Images stay out; everything else in the records is to be set down exactly.
━━━━━━━━━━━━━━━━
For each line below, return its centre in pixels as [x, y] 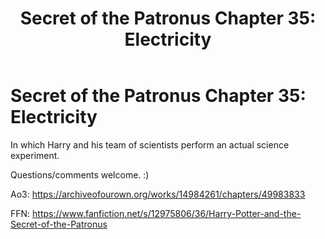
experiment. [35, 155]
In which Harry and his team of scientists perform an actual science [150, 144]
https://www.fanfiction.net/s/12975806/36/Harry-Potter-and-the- [167, 213]
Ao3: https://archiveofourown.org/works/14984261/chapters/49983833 [158, 194]
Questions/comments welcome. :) [80, 174]
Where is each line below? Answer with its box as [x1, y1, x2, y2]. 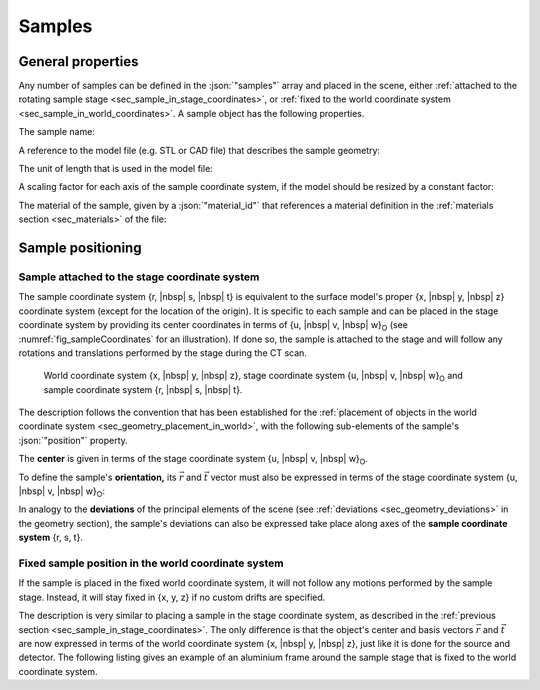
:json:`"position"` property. [18, 434, 129, 446]
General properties [18, 53, 139, 70]
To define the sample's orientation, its [18, 471, 177, 483]
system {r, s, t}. [18, 531, 84, 544]
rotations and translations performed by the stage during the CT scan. [18, 346, 307, 359]
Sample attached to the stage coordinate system [18, 270, 260, 284]
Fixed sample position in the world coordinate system [18, 556, 284, 570]
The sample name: [18, 126, 95, 138]
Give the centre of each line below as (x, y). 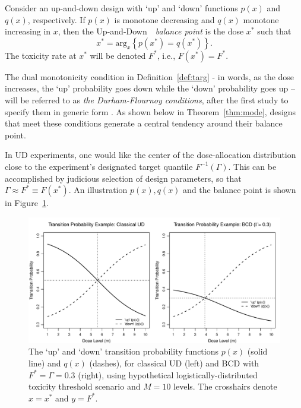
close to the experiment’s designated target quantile (99, 166)
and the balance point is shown (240, 190)
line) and (45, 363)
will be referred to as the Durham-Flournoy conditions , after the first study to (147, 99)
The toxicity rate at (41, 55)
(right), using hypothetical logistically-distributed (168, 374)
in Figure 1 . (27, 203)
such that (274, 31)
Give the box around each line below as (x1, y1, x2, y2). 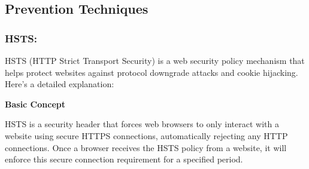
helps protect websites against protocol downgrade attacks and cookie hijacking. (5, 66, 298, 78)
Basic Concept (5, 97, 65, 110)
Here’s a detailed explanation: (5, 78, 114, 90)
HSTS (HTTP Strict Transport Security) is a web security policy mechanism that (5, 54, 305, 66)
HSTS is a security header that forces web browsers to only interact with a (5, 118, 279, 130)
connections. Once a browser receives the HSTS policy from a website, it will (5, 141, 287, 153)
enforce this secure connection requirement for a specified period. (5, 153, 243, 165)
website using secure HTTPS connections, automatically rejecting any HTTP (5, 129, 288, 142)
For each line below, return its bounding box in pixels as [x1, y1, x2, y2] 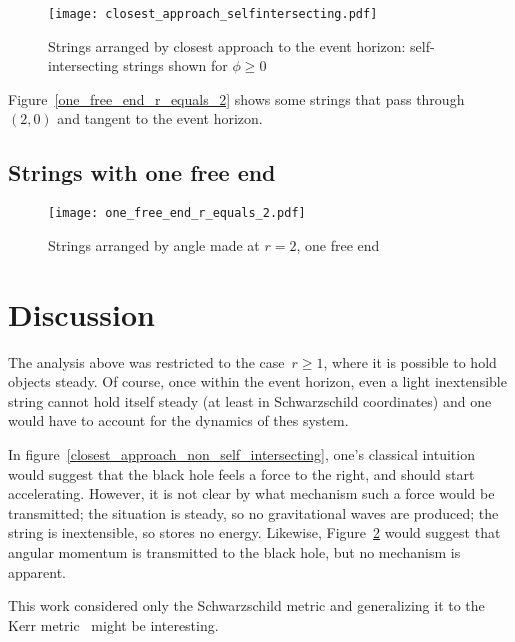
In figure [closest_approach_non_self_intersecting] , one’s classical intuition [8, 443, 475, 464]
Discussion [8, 293, 155, 334]
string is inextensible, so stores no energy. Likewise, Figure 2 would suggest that [8, 522, 501, 543]
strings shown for [123, 55, 228, 76]
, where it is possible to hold [323, 351, 497, 372]
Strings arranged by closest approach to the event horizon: [48, 35, 406, 56]
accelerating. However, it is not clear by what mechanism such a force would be [8, 483, 495, 504]
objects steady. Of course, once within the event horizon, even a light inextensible [8, 371, 507, 392]
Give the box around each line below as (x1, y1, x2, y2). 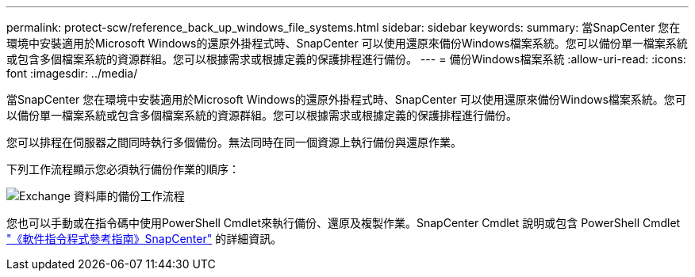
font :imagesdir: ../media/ (6, 66, 138, 80)
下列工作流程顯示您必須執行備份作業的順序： (6, 162, 240, 176)
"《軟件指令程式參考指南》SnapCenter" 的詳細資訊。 (6, 232, 282, 245)
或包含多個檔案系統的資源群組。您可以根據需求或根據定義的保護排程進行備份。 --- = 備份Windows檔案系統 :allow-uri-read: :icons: (6, 52, 686, 66)
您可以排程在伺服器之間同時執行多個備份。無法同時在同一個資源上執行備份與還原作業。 (6, 135, 462, 149)
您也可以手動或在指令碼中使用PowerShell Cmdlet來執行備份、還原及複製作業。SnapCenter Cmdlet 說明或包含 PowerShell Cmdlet (6, 216, 681, 230)
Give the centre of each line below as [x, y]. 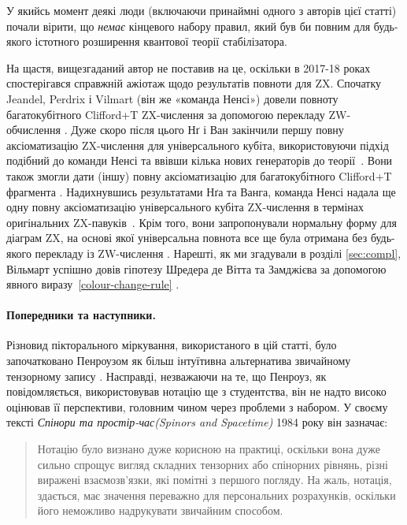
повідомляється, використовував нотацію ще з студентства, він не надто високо [196, 391]
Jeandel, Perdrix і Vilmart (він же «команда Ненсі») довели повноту [172, 98]
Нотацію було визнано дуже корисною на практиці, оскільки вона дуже [209, 449]
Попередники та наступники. [81, 315]
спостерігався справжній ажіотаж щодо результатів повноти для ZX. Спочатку [194, 83]
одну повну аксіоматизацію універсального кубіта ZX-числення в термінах [185, 207]
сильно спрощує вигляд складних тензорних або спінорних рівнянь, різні [213, 464]
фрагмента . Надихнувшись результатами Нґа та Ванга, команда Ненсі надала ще [201, 191]
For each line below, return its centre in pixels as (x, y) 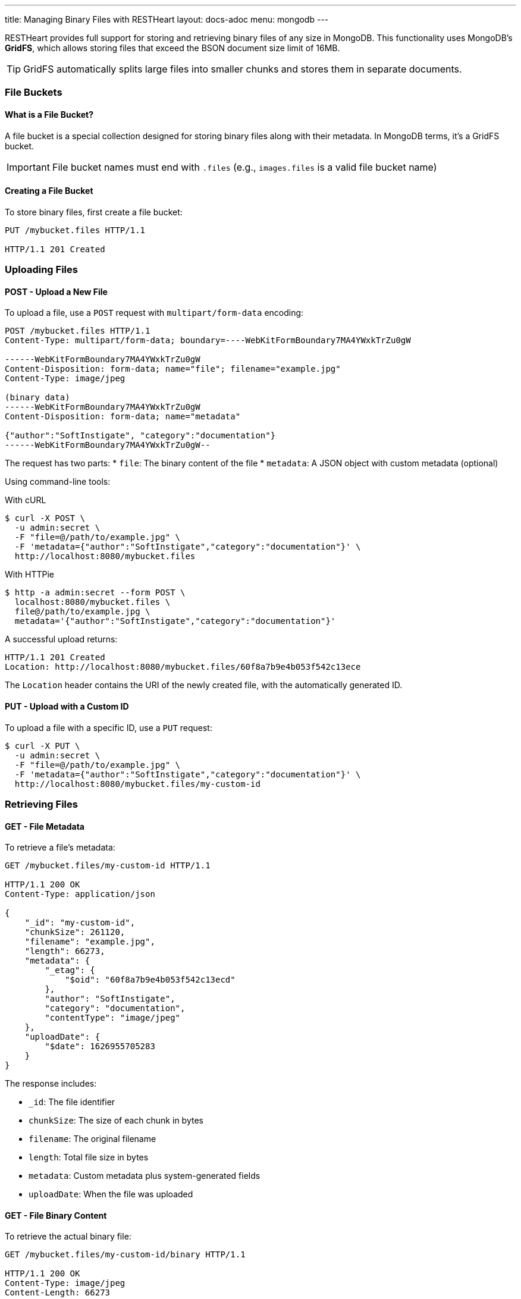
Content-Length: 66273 (58, 1293)
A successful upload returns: (61, 639)
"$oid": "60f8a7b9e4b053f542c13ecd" (150, 980)
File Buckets (34, 92)
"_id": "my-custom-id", (80, 923)
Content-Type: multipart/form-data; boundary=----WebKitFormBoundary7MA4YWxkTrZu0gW (208, 341)
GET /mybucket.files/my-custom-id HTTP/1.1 (108, 866)
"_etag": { (70, 970)
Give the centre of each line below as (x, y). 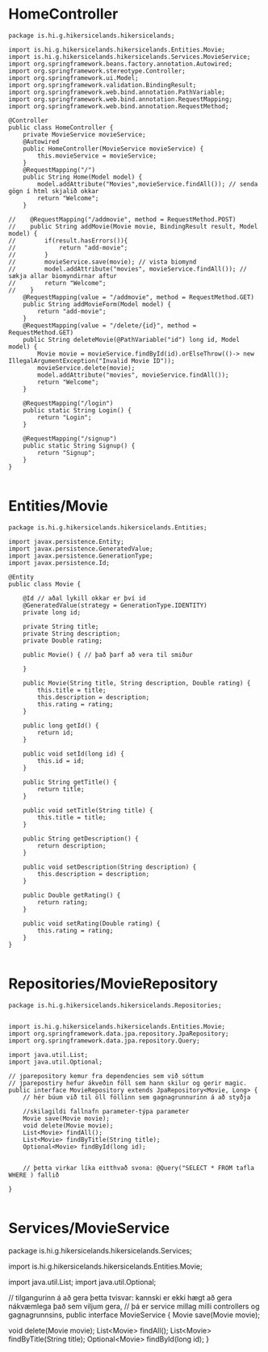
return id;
━━━━━━━━━━━━━━━━
▸ **Result for this exercise**
For each line below, return its centre in pixels as [x, y] 
experiment. [35, 155]
In which Harry and his team of scientists perform an actual science [150, 144]
https://www.fanfiction.net/s/12975806/36/Harry-Potter-and-the- [167, 213]
Ao3: https://archiveofourown.org/works/14984261/chapters/49983833 [158, 194]
Questions/comments welcome. :) [80, 174]
Where is each line below? Answer with its box as [x1, y1, x2, y2]. 
:json:`"position"` property. [18, 434, 129, 446]
General properties [18, 53, 139, 70]
To define the sample's orientation, its [18, 471, 177, 483]
system {r, s, t}. [18, 531, 84, 544]
rotations and translations performed by the stage during the CT scan. [18, 346, 307, 359]
Sample attached to the stage coordinate system [18, 270, 260, 284]
Fixed sample position in the world coordinate system [18, 556, 284, 570]
The sample name: [18, 126, 95, 138]
Give the centre of each line below as (x, y). 
close to the experiment’s designated target quantile (99, 166)
and the balance point is shown (240, 190)
line) and (45, 363)
will be referred to as the Durham-Flournoy conditions , after the first study to (147, 99)
The toxicity rate at (41, 55)
(right), using hypothetical logistically-distributed (168, 374)
in Figure 1 . (27, 203)
such that (274, 31)
Give the box around each line below as (x1, y1, x2, y2). 
helps protect websites against protocol downgrade attacks and cookie hijacking. (5, 66, 298, 78)
Basic Concept (5, 97, 65, 110)
Here’s a detailed explanation: (5, 78, 114, 90)
HSTS (HTTP Strict Transport Security) is a web security policy mechanism that (5, 54, 305, 66)
HSTS is a security header that forces web browsers to only interact with a (5, 118, 279, 130)
connections. Once a browser receives the HSTS policy from a website, it will (5, 141, 287, 153)
enforce this secure connection requirement for a specified period. (5, 153, 243, 165)
website using secure HTTPS connections, automatically rejecting any HTTP (5, 129, 288, 142)
For each line below, return its bounding box in pixels as [x1, y1, x2, y2] 
In figure [closest_approach_non_self_intersecting] , one’s classical intuition [8, 443, 475, 464]
Discussion [8, 293, 155, 334]
string is inextensible, so stores no energy. Likewise, Figure 2 would suggest that [8, 522, 501, 543]
strings shown for [123, 55, 228, 76]
, where it is possible to hold [323, 351, 497, 372]
Strings arranged by closest approach to the event horizon: [48, 35, 406, 56]
accelerating. However, it is not clear by what mechanism such a force would be [8, 483, 495, 504]
objects steady. Of course, once within the event horizon, even a light inextensible [8, 371, 507, 392]
Give the box around each line below as (x1, y1, x2, y2). 
font :imagesdir: ../media/ (6, 66, 138, 80)
下列工作流程顯示您必須執行備份作業的順序： (6, 162, 240, 176)
"《軟件指令程式參考指南》SnapCenter" 的詳細資訊。 (6, 232, 282, 245)
或包含多個檔案系統的資源群組。您可以根據需求或根據定義的保護排程進行備份。 --- = 備份Windows檔案系統 :allow-uri-read: :icons: (6, 52, 686, 66)
您可以排程在伺服器之間同時執行多個備份。無法同時在同一個資源上執行備份與還原作業。 (6, 135, 462, 149)
您也可以手動或在指令碼中使用PowerShell Cmdlet來執行備份、還原及複製作業。SnapCenter Cmdlet 說明或包含 PowerShell Cmdlet (6, 216, 681, 230)
Give the centre of each line below as [x, y]. 
повідомляється, використовував нотацію ще з студентства, він не надто високо [196, 391]
Jeandel, Perdrix і Vilmart (він же «команда Ненсі») довели повноту [172, 98]
Нотацію було визнано дуже корисною на практиці, оскільки вона дуже [209, 449]
Попередники та наступники. [81, 315]
спостерігався справжній ажіотаж щодо результатів повноти для ZX. Спочатку [194, 83]
одну повну аксіоматизацію універсального кубіта ZX-числення в термінах [185, 207]
сильно спрощує вигляд складних тензорних або спінорних рівнянь, різні [213, 464]
фрагмента . Надихнувшись результатами Нґа та Ванга, команда Ненсі надала ще [201, 191]
For each line below, return its centre in pixels as (x, y) 
Content-Length: 66273 (58, 1293)
A successful upload returns: (61, 639)
"$oid": "60f8a7b9e4b053f542c13ecd" (150, 980)
File Buckets (34, 92)
"_id": "my-custom-id", (80, 923)
Content-Type: multipart/form-data; boundary=----WebKitFormBoundary7MA4YWxkTrZu0gW (208, 341)
GET /mybucket.files/my-custom-id HTTP/1.1 (108, 866)
"_etag": { (70, 970)
Give the centre of each line below as (x, y). 
return id;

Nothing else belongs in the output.